4.2. De Raad ziet in hetgeen van de zijde van appellant in hoger beroep is aangevoerd geen aanleiding het oordeel van de rechtbank dat het Uwv het voorschot in redelijkheid op nihil kon stellen, alsmede de overwegingen op grond waarvan de rechtbank tot haar oordeel is gekomen, voor onjuist te houden.
4.3. Met de rechtbank is de Raad van oordeel dat het Uwv zich op grond van de beschikbare gegevens redelijkerwijs op het standpunt heeft kunnen stellen dat appellant verwijtbaar werkloos is geworden. Het Uwv kon, gezien de gegevens van de bedrijfsarts, afzien van het instellen van een eigen medisch onderzoek. Deze arts heeft gemotiveerd aangegeven waarom hij geen reden zag tot het instellen van een psychiatrisch onderzoek en voorts dat bij hem tijdens de spreekuurcontacten en overleg met de huisarts van appellant geen vermoedens zijn gerezen, dat appellant niet toerekeningsvatbaar zou zijn. Appellant zelf heeft geen enkel medisch stuk ingebracht en derhalve het oordeel van de bedrijfsarts niet weerlegd.
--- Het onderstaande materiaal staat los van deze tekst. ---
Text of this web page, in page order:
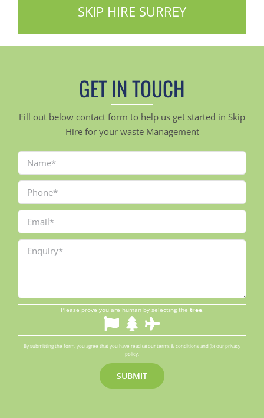
SKIP HIRE SURREY
GET IN TOUCH
Fill out below contact form to help us get started in Skip
Hire for your waste Management
Please prove you are human by selecting the tree.
By submitting the form, you agree that you have read (a) our terms & conditions and (b) our privacy
policy.
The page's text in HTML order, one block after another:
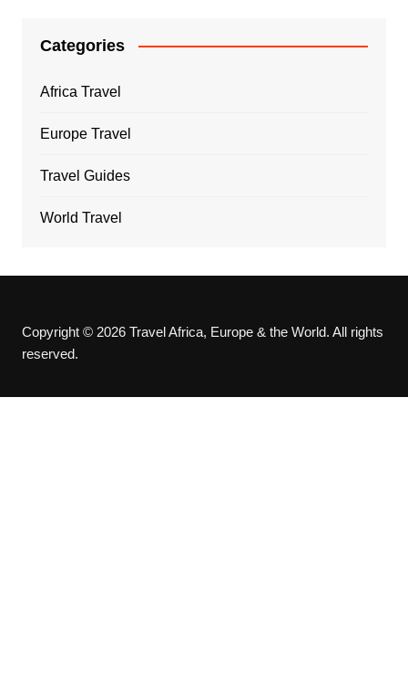
Categories
Africa Travel
Europe Travel
Travel Guides
World Travel
Copyright © 2026 Travel Africa, Europe & the World. All rights
reserved.
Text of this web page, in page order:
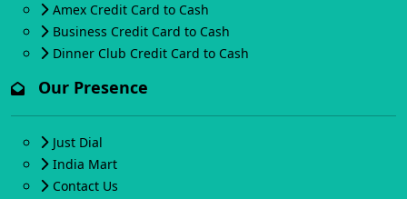
Amex Credit Card to Cash
Business Credit Card to Cash
Dinner Club Credit Card to Cash
Our Presence
Just Dial
India Mart
Contact Us
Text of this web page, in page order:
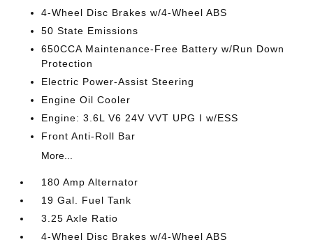
4-Wheel Disc Brakes w/4-Wheel ABS
50 State Emissions
650CCA Maintenance-Free Battery w/Run Down
Protection
Electric Power-Assist Steering
Engine Oil Cooler
Engine: 3.6L V6 24V VVT UPG I w/ESS
Front Anti-Roll Bar
More...
180 Amp Alternator
19 Gal. Fuel Tank
3.25 Axle Ratio
4-Wheel Disc Brakes w/4-Wheel ABS
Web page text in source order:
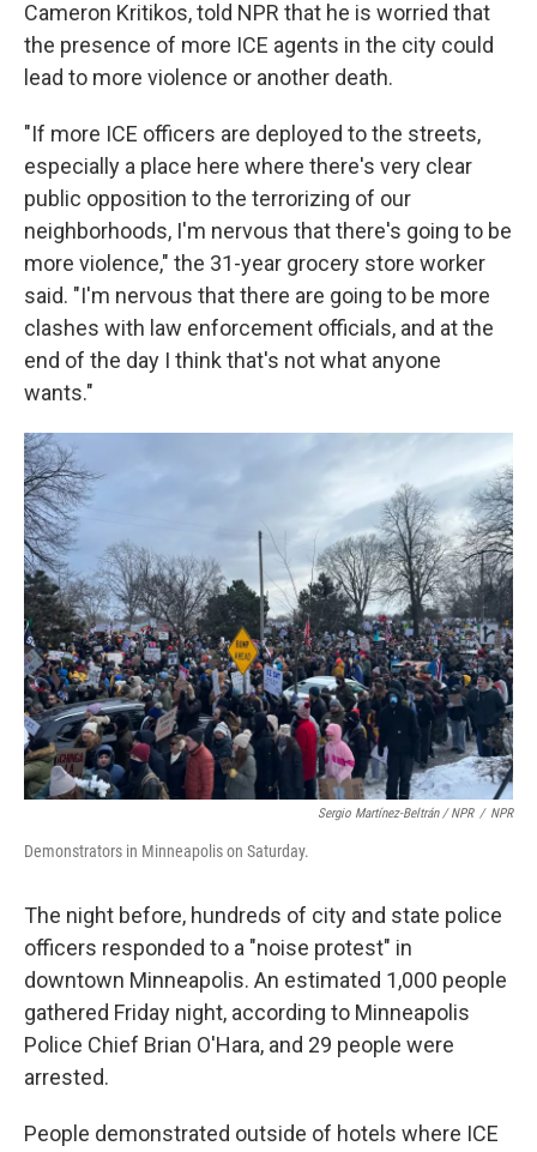
Cameron Kritikos, told NPR that he is worried that
the presence of more ICE agents in the city could
lead to more violence or another death.
"If more ICE officers are deployed to the streets,
especially a place here where there's very clear
public opposition to the terrorizing of our
neighborhoods, I'm nervous that there's going to be
more violence," the 31-year grocery store worker
said. "I'm nervous that there are going to be more
clashes with law enforcement officials, and at the
end of the day I think that's not what anyone
wants."
Sergio Martínez-Beltrán / NPR / NPR
Demonstrators in Minneapolis on Saturday.
The night before, hundreds of city and state police
officers responded to a "noise protest" in
downtown Minneapolis. An estimated 1,000 people
gathered Friday night, according to Minneapolis
Police Chief Brian O'Hara, and 29 people were
arrested.
People demonstrated outside of hotels where ICE

4.4. In hetgeen overigens door appellant naar voren is gebracht, ziet de Raad geen grond voor het oordeel dat het Uwv zich niet redelijkerwijs op het standpunt kan stellen dat appellant zijn gedrag kan worden aangerekend, zodat de Raad tot de slotsom komt dat het hoger beroep niet slaagt. De aangevallen uitspraak moet worden bevestigd.
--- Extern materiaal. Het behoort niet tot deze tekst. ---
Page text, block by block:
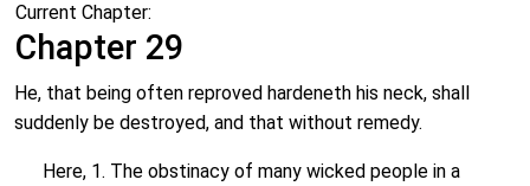
Current Chapter:
Chapter 29
He, that being often reproved hardeneth his neck, shall
suddenly be destroyed, and that without remedy.
Here, 1. The obstinacy of many wicked people in a
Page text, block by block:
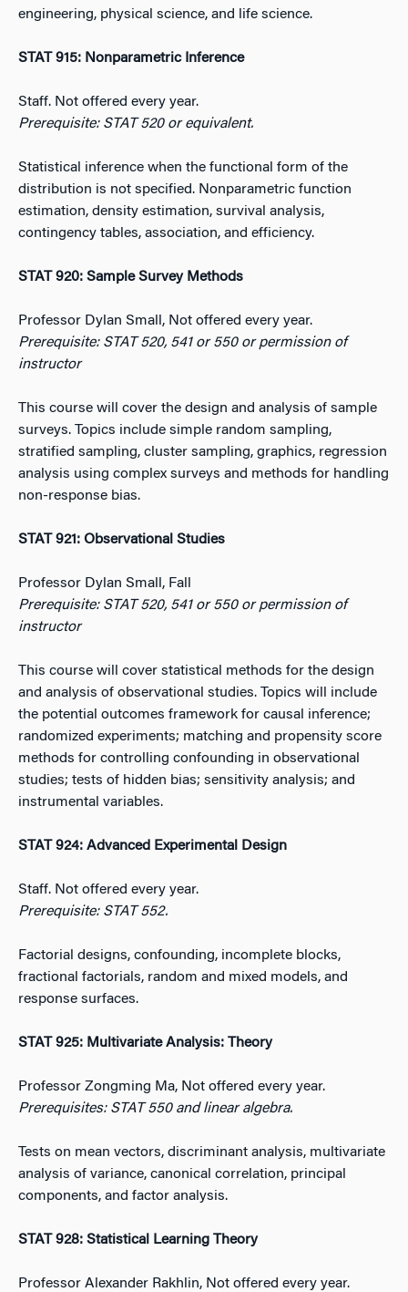
engineering, physical science, and life science.
STAT 915: Nonparametric Inference
Staff. Not offered every year.
Prerequisite: STAT 520 or equivalent.
Statistical inference when the functional form of the
distribution is not specified. Nonparametric function
estimation, density estimation, survival analysis,
contingency tables, association, and efficiency.
STAT 920: Sample Survey Methods
Professor Dylan Small, Not offered every year.
Prerequisite: STAT 520, 541 or 550 or permission of
instructor
This course will cover the design and analysis of sample
surveys. Topics include simple random sampling,
stratified sampling, cluster sampling, graphics, regression
analysis using complex surveys and methods for handling
non-response bias.
STAT 921: Observational Studies
Professor Dylan Small, Fall
Prerequisite: STAT 520, 541 or 550 or permission of
instructor
This course will cover statistical methods for the design
and analysis of observational studies. Topics will include
the potential outcomes framework for causal inference;
randomized experiments; matching and propensity score
methods for controlling confounding in observational
studies; tests of hidden bias; sensitivity analysis; and
instrumental variables.
STAT 924: Advanced Experimental Design
Staff. Not offered every year.
Prerequisite: STAT 552.
Factorial designs, confounding, incomplete blocks,
fractional factorials, random and mixed models, and
response surfaces.
STAT 925: Multivariate Analysis: Theory
Professor Zongming Ma, Not offered every year.
Prerequisites: STAT 550 and linear algebra.
Tests on mean vectors, discriminant analysis, multivariate
analysis of variance, canonical correlation, principal
components, and factor analysis.
STAT 928: Statistical Learning Theory
Professor Alexander Rakhlin, Not offered every year.
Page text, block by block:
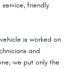
friendly
is worked on
and
we put only the
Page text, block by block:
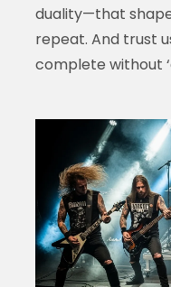
duality—that
repeat. And trust
complete without
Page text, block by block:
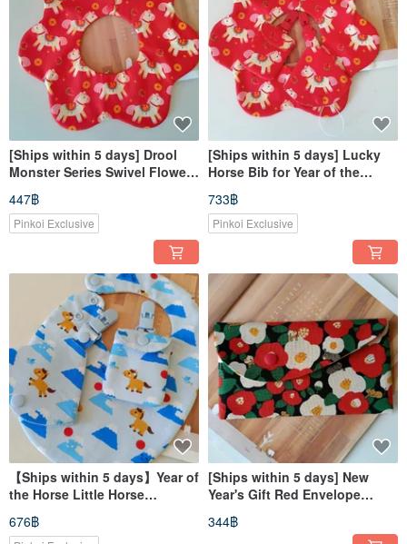
[Ships within 5 days] Drool
Monster Series Swivel Flower
Bib, Auspicious Little Horse
Waterproof Bib, Baby Bib
447฿
Pinkoi Exclusive
[Ships within 5 days] Lucky
Horse Bib for Year of the
Horse - Newborn Gift, Bib,
Amulet Bag, Pacifier Clip
733฿
Pinkoi Exclusive
【Ships within 5 days】Year of
the Horse Little Horse
Newborn Gift Baby Bib Good
Luck Charm Pacifier Clip
676฿
[Ships within 5 days] New
Year's Gift Red Envelope
Holder, Red Envelope Pouch,
Passbook Holder, Red
344฿
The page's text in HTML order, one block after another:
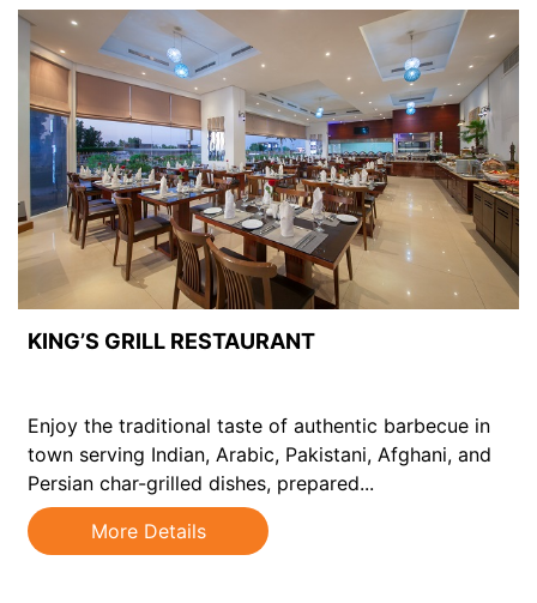
KING’S GRILL RESTAURANT
Enjoy the traditional taste of authentic barbecue in
town serving Indian, Arabic, Pakistani, Afghani, and
Persian char-grilled dishes, prepared...
More Details

5. De Raad ziet geen aanleiding voor toepassing van artikel 8:75 van de Algemene wet bestuursrecht inzake vergoeding van proceskosten.
De Centrale Raad van Beroep;
Bevestigt de aangevallen uitspraak.
Deze uitspraak is gedaan door J.C.F. Talman als voorzitter en H. Bolt en K. Zeilemaker als leden. De beslissing is, in tegenwoordigheid van O.C. Boute als griffier, uitgesproken in het openbaar op 18 januari 2007.